Any Metrics as a Service solution starts with data collection. It should be able to collect data from any source, and support both push and pull methods. An open source data collection agent like Telegraf has hundreds of plugins, so it can handle virtually any data source.
Telegraf is a lightweight tool, so it can run on traditional infrastructure, as well as on edge devices or in containers and virtual machines. This flexibility makes it ideal for the different needs of monitoring stakeholders.
Collected data needs somewhere to go and the best tool to use for storing this data is a time series database. A purpose-built time series database like InfluxDB provides multiple deployment options, including a self-managed and fully managed cloud. It integrates seamlessly with Telegraf to create efficient, durable and reliable data pipelines.
Just as important, InfluxDB can use Telegraf to output data to a wide range of destination sources, and it also exposes HTTP endpoints to give a broad range of users access to the data stored within the database.
With these two tools, each group can set up their own Telegraf instances to collect the data they need and send that to separate data buckets in an InfluxDB instance. This approach allows each group to create isolated data pipelines within the InfluxDB platform, but because they store everything in InfluxDB, users can query data from any bucket to which they have access.
Creating value from data
The Metrics as a Service model brings changes that extend beyond data centralization. It shifts monitoring data from tactical and circumstantial decision-making processes to the strategic planning level for an organization. This shift fundamentally affects the way managers, providers and consumers view monitoring data because it provokes a change in perspective led by:
- ROI: This is the ability to quantify the value of data based on its impact on business performance. A potential outcome in this area is the opportunity to turn IT into a profit center.
- Accountability: Added visibility into data consumption that aligns with an ROI approach to monitoring requests.

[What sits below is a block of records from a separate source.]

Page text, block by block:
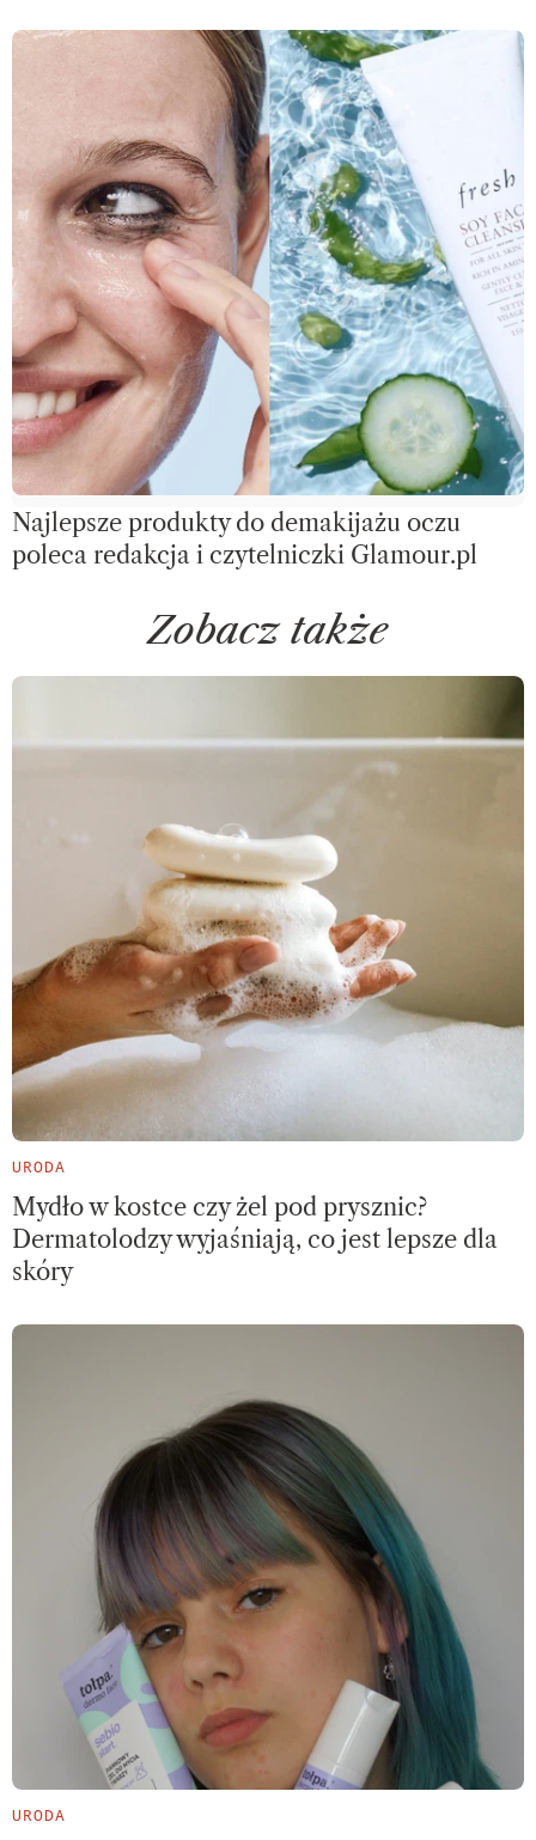
Najlepsze produkty do demakijażu oczu
poleca redakcja i czytelniczki Glamour.pl
Zobacz także
URODA
Mydło w kostce czy żel pod prysznic?
Dermatolodzy wyjaśniają, co jest lepsze dla
skóry
URODA
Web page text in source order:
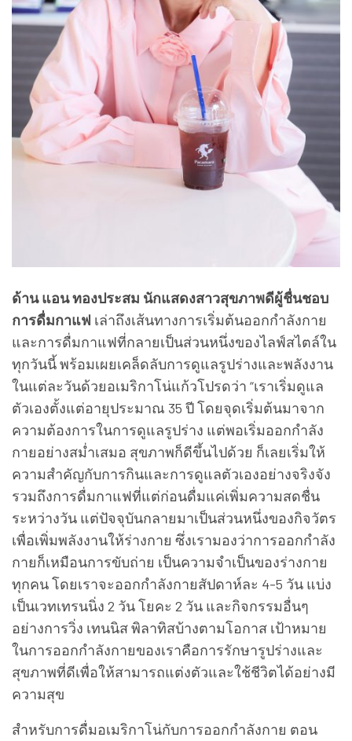
ด้าน แอน ทองประสม นักแสดงสาวสุขภาพดีผู้ชื่นชอบ
การดื่มกาแฟ เล่าถึงเส้นทางการเริ่มต้นออกกำลังกาย
และการดื่มกาแฟที่กลายเป็นส่วนหนึ่งของไลฟ์สไตล์ใน
ทุกวันนี้ พร้อมเผยเคล็ดลับการดูแลรูปร่างและพลังงาน
ในแต่ละวันด้วยอเมริกาโน่แก้วโปรดว่า “เราเริ่มดูแล
ตัวเองตั้งแต่อายุประมาณ 35 ปี โดยจุดเริ่มต้นมาจาก
ความต้องการในการดูแลรูปร่าง แต่พอเริ่มออกกำลัง
กายอย่างสม่ำเสมอ สุขภาพก็ดีขึ้นไปด้วย ก็เลยเริ่มให้
ความสำคัญกับการกินและการดูแลตัวเองอย่างจริงจัง
รวมถึงการดื่มกาแฟที่แต่ก่อนดื่มแค่เพิ่มความสดชื่น
ระหว่างวัน แต่ปัจจุบันกลายมาเป็นส่วนหนึ่งของกิจวัตร
เพื่อเพิ่มพลังงานให้ร่างกาย ซึ่งเรามองว่าการออกกำลัง
กายก็เหมือนการขับถ่าย เป็นความจำเป็นของร่างกาย
ทุกคน โดยเราจะออกกำลังกายสัปดาห์ละ 4-5 วัน แบ่ง
เป็นเวทเทรนนิ่ง 2 วัน โยคะ 2 วัน และกิจกรรมอื่นๆ
อย่างการวิ่ง เทนนิส พิลาทิสบ้างตามโอกาส เป้าหมาย
ในการออกกำลังกายของเราคือการรักษารูปร่างและ
สุขภาพที่ดีเพื่อให้สามารถแต่งตัวและใช้ชีวิตได้อย่างมี
ความสุข
สำหรับการดื่มอเมริกาโน่กับการออกกำลังกาย ตอน
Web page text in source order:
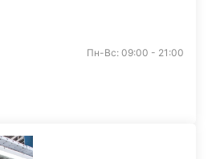
Пн-Вс: 09:00 - 21:00
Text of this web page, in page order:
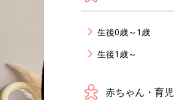
生後0歳～1歳
生後1歳～
赤ちゃん・育児

Stakeholders need to process, analyze and visualize their monitoring data to better understand it and to draw insights and value from it. InfluxDB provides multiple options for querying data, including SQL and Flux lang (InfluxDB’s native scripting language).
InfluxDB has native dashboarding and visualization tools, but users can also leverage third-party integrations with tools like Grafana to create visualizations. The platform also provides Restful APIs that give users granular control over their data and the flexibility to extend the capabilities of the platform into other applications and systems.
This is just the tip of the iceberg when it comes to using a time series platform to build a Metrics as a Service solution. But as a broad framework, this approach holds true across verticals and use cases. Leveraging a purpose-built time series platform to handle critical time series data benefits all stakeholders because it simplifies the process of creating value from data.
Furthermore, a platform based on open source, like InfluxDB, provides a cost-effective way to consolidate monitoring solutions across an organization. The flexibility of a platform like InfluxDB also simplifies the process of centralizing data, encourages cross-functional collaboration and innovation and democratizes data access so key stakeholders have the information they need to make decisions to benefit their organization.